Snide though that sounds and deliberately so, we have in fact, moved on. The distance covered between the Mansoor Ijaz saga of memogate fame and the Tahirul Qadri saga of topi-dharna fame is significant. In the former, the then ambassador Husain Haqqani qualified for treason for allegedly requesting US assistance against the military, while the judicial establishment reserved the right to ask for Swiss assistance against the current president.
But whereas in the media and opposition political parties there was little questioning of the motives and credibility of Mansoor Ijaz and they fell in with the establishment line, when Tahirul Qadri emerged, the same groups showed more political maturity by not letting shockwaves convulse the system.
Of course, this may be because Qadri poses an electoral threat, however remote, unlike Ijaz who was clearly a time-bound interloper in the political field.
There are other signs of seismic shifts in Pakistan. In terms of legislation that changes structures, the 18th Amendment and devolution, the NFC agreement, extending the Political Parties Act to the tribal areas, amendments to the Frontier Crimes Regulation, the Prevention of Anti-Women Practices Act and the status change of Gilgit-Baltistan will have a far-reaching positive impact that will start to show within a few years.

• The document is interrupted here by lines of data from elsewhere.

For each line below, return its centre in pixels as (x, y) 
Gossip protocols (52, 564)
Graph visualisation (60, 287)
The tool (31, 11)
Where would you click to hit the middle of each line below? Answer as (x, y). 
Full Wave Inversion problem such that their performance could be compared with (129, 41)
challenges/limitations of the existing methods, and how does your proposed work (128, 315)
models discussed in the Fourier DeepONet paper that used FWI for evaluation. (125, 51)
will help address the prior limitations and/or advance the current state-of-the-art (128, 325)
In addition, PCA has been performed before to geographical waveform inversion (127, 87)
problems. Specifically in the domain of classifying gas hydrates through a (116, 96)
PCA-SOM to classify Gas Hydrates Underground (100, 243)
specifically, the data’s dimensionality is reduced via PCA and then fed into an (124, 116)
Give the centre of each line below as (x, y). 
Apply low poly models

The Aghaaz-i-Huqooq package for Balochistan could have been included in this list had its kneecaps not been shot off by the security apparatus.

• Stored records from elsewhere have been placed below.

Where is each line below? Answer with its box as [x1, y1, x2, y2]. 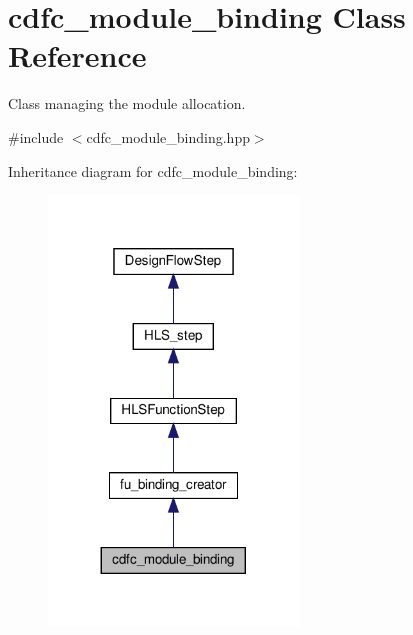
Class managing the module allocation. [8, 93, 246, 114]
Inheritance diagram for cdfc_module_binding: [8, 160, 298, 181]
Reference [8, 35, 147, 76]
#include [8, 126, 64, 147]
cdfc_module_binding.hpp [86, 126, 250, 147]
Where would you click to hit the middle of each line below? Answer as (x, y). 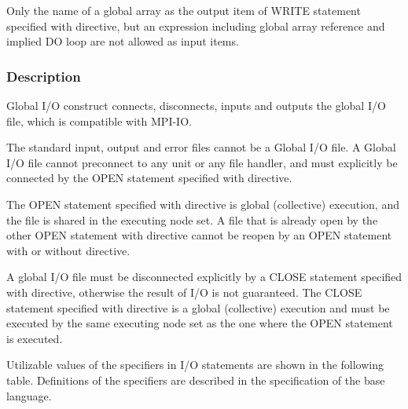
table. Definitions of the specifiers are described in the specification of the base (196, 380)
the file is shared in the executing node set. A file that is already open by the (192, 219)
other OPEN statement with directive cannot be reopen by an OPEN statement (199, 235)
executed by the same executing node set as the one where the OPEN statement (200, 323)
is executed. (35, 338)
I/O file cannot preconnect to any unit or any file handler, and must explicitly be (202, 162)
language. (29, 395)
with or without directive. (68, 250)
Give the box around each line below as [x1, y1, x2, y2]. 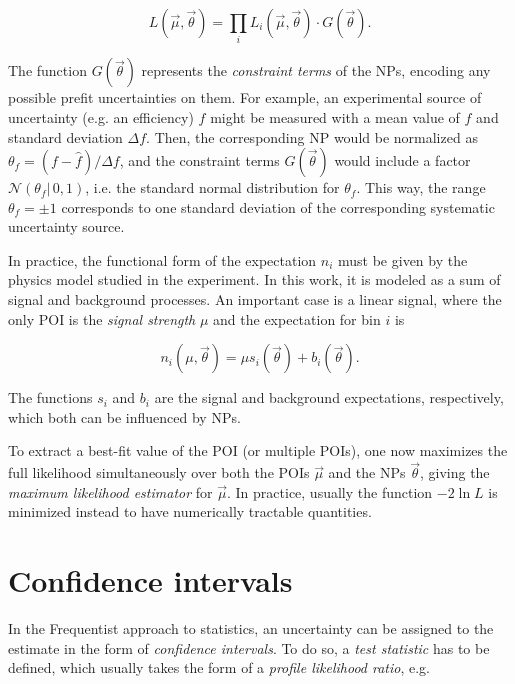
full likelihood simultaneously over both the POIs [8, 462, 310, 483]
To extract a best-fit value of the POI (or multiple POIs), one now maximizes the [8, 440, 508, 461]
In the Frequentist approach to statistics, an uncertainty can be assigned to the [8, 618, 494, 639]
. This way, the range [356, 177, 486, 198]
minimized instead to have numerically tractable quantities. [8, 501, 372, 522]
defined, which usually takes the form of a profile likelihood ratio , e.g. [8, 657, 431, 678]
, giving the [419, 462, 490, 483]
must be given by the [338, 249, 468, 270]
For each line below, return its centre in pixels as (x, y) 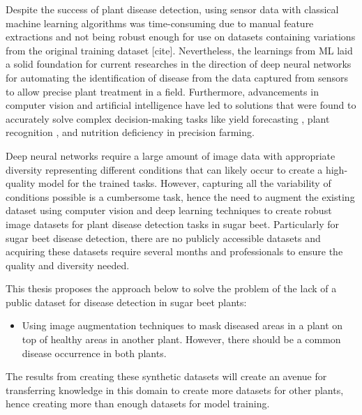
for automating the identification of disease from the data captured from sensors (177, 77)
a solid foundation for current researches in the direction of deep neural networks (179, 64)
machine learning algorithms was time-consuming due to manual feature (160, 23)
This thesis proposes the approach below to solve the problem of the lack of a (171, 288)
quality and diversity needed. (68, 265)
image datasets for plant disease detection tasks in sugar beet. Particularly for (173, 224)
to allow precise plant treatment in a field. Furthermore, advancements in (162, 91)
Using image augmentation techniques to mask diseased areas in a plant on (182, 325)
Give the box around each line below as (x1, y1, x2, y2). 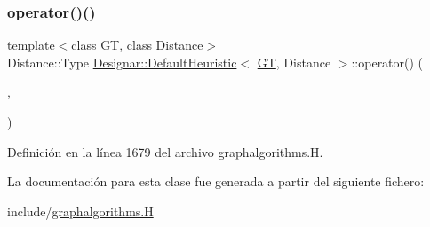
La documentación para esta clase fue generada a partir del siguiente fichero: (7, 172, 425, 191)
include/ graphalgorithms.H (7, 201, 154, 220)
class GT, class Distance (71, 35, 203, 54)
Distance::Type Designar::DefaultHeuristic (7, 52, 237, 71)
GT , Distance (257, 52, 331, 71)
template (7, 35, 55, 54)
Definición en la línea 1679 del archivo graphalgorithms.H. (7, 142, 323, 160)
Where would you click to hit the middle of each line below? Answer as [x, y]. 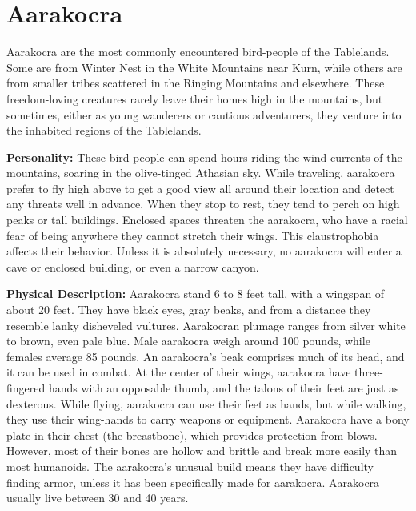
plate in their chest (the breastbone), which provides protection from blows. [192, 435]
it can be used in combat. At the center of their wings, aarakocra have [179, 372]
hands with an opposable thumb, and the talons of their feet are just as [224, 388]
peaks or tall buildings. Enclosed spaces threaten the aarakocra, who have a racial [207, 220]
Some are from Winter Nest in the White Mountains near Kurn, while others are [204, 67]
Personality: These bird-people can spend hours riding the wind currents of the [204, 157]
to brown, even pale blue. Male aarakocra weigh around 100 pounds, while [188, 341]
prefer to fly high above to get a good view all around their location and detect [200, 188]
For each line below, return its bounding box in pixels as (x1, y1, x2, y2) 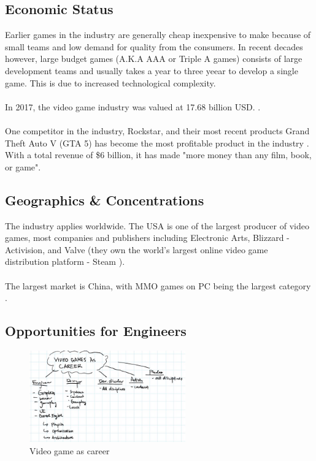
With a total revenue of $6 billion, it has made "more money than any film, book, (5, 148, 312, 161)
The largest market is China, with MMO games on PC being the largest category (5, 279, 311, 292)
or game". (5, 160, 41, 173)
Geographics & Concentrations (5, 190, 204, 209)
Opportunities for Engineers (5, 321, 187, 340)
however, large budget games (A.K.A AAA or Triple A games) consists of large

While it is possible for laws to remain unimplemented, the more fundamental sign of change is the power tussle unfolding across Pakistan.
While back-to-back political upheavals have led to urban despair and kicked the country’s perpetual and pathological countdown to apocalypse into overdrive, this turmoil can also be read as a breakdown of status quo.
The old power equilibrium had the army at the helm with a steering committee of the military and civilian bureaucracy defining a particular perspective as ‘national interest’, and through it arbitrating and distributing slices of the power pie.
After the Asghar Khan case, at least this is no longer up for debate. Now, this civil-military establishment matrix appears to be a contender for power, albeit its mightiest one, but not its arbitrator.
The judiciary’s recently asserted autonomy has meshed with its newfound populism, even though it is neither representative of nor accountable to the people — it is a non-elected body accountable only to the law itself. Judicial overreach now veers into judicial usurpation of politics, signalling a ‘juristocracy’ as labelled in other countries, even as it offers people a new hope.
The other contenders include the news industry, with the owner/talk show host nexus in the electronic media, in addition to the usual contests between traditional rivals for further carving up the political party slice of the power pie.
Occasionally, the old guard half-heartedly positions other old guards like Shah Mehmood Qureshi and Pir Pagaro and will continue to do so, but the sense of change is palpable. It is one thing for newspaper editorials to critique the armed forces, it’s another for such critique to enter the ultimate barometer of the vernacular — the writing on the rickshaw.
These seismic changes can be attributed to all of or a combination of various factors — the Abbottabad raid and the drying up of dollar pipelines; the US exit from Afghanistan; Gen Kayani’s perimetered professionalism; a politically defensive army fighting militants; the spectre of the completion of a political term and democratic transition; judicial activism; the lawyer’s movement; a privatised free media and the consequent higher levels of informed political consciousness.
Whatever it is attributed to, it is a productive chaos in that it has disrupted the old order that gave rise to the current crises.
Pakistan is in the liminal. Where the old order could be restored, new ones are also a possibility.
But this doorway to change may be open only temporarily. Democracy will not magically create a blissful garden outside. It is just the doorstopper that allows us to go out and do so ourselves.